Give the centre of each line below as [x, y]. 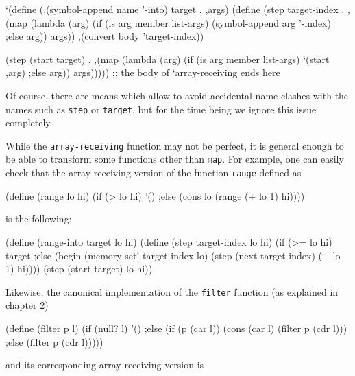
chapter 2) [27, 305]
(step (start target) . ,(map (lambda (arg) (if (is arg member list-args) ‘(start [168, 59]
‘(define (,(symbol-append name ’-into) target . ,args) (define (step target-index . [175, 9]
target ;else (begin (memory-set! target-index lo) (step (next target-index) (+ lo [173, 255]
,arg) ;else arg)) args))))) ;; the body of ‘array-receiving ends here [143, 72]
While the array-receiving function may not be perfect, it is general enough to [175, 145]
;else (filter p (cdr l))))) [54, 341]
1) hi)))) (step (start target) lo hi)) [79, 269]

· · · · ·

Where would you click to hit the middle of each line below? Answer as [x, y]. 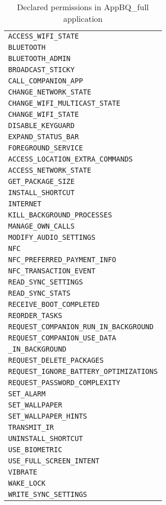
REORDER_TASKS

· · · · ·

Aim of the task. Line for line, output the entries above from the line with "Give the centre" to the line with "here [143, 72]", both included, and nothing more. Skip pictures.

Solution for this problem.
Give the centre of each line below as [x, y]. 
chapter 2) [27, 305]
(step (start target) . ,(map (lambda (arg) (if (is arg member list-args) ‘(start [168, 59]
‘(define (,(symbol-append name ’-into) target . ,args) (define (step target-index . [175, 9]
target ;else (begin (memory-set! target-index lo) (step (next target-index) (+ lo [173, 255]
,arg) ;else arg)) args))))) ;; the body of ‘array-receiving ends here [143, 72]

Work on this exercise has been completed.